We have developed a method for the extraction of spatio-temporal (dynamic) feature points from animated meshes. To the best of our knowledge, we are the first who propose the spatio-temporal feature detector in animated meshes. Apart from guiding the registration of deforming meshes in our later work, the results of our dynamic feature detection algorithm serve as a starting point in a number of promising applications, such as animation temporal alignment, animated mesh simplification, viewpoint selection etc. Our two main contributions are: a multi-scale representation (Gaussian pyramid) of the surface deformation characteristics and a novel spatio-temporal Difference of Gaussians (DoG) filter for deforming meshes. Our algorithm demonstrates a highly desirable property of consistent feature point detection across semantically similar deforming shapes, as illustrated in the image above.

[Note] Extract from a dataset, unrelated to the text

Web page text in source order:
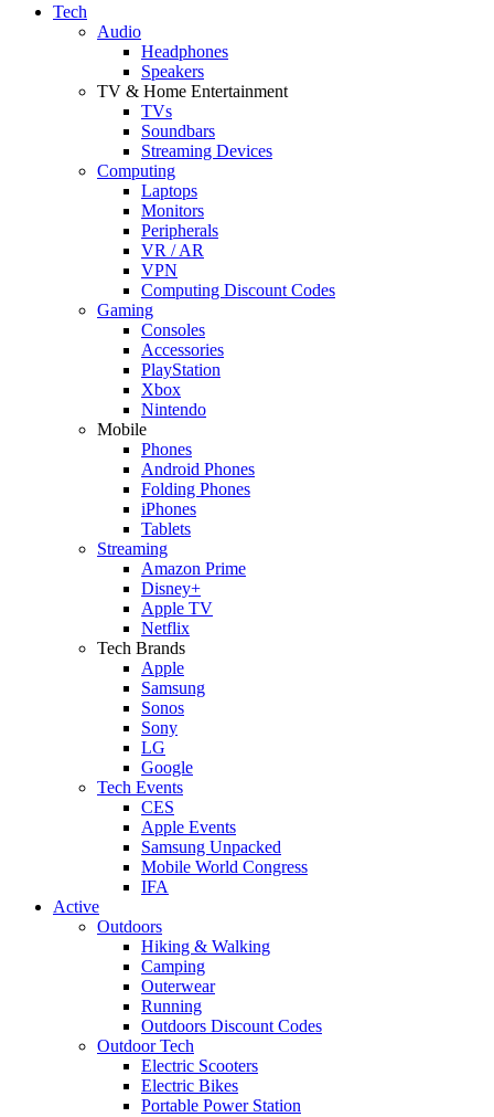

Another work related to these is the validation of computational mesh saliency by using an eye-tracker, which has been the result of collaboration with Guillaume Lavoué (LIRIS), Frederic Cordier (LMIA), and Chaker Larabi (XLIM). In search of validating our dynamic feature extraction work, we have set our goal to build the ground truth by analyzing the human visual saliency using an eye-tracker. As a start, we have decided to focus on the human visual saliency analysis on the 3D shapes, which we plan to extend to the shapes with appearance and with deformation.

Publications

Lavoué G., Cordier F., Seo H., Larabi M., "Visual Attention for Rendered 3D Shapes". Comput. Graph. Forum 37(2): 191-203 (2018).
Mykhalchuk V., Seo H., and Cordier F., "On Spatio-Temporal Feature Point Detection for Animated Meshes", The Visual Computer, Vol. 31, Num. 11, pp. 1471-1486, Springer, 2015.
Mykhalchuk V., Seo H., Cordier F., “AniM-DoG: A Spatio-Temporal Feature Point Detector for Animated Mesh”, Computer Graphics International (CGI) 2014 (June), 10 pages, Sydney, Australia.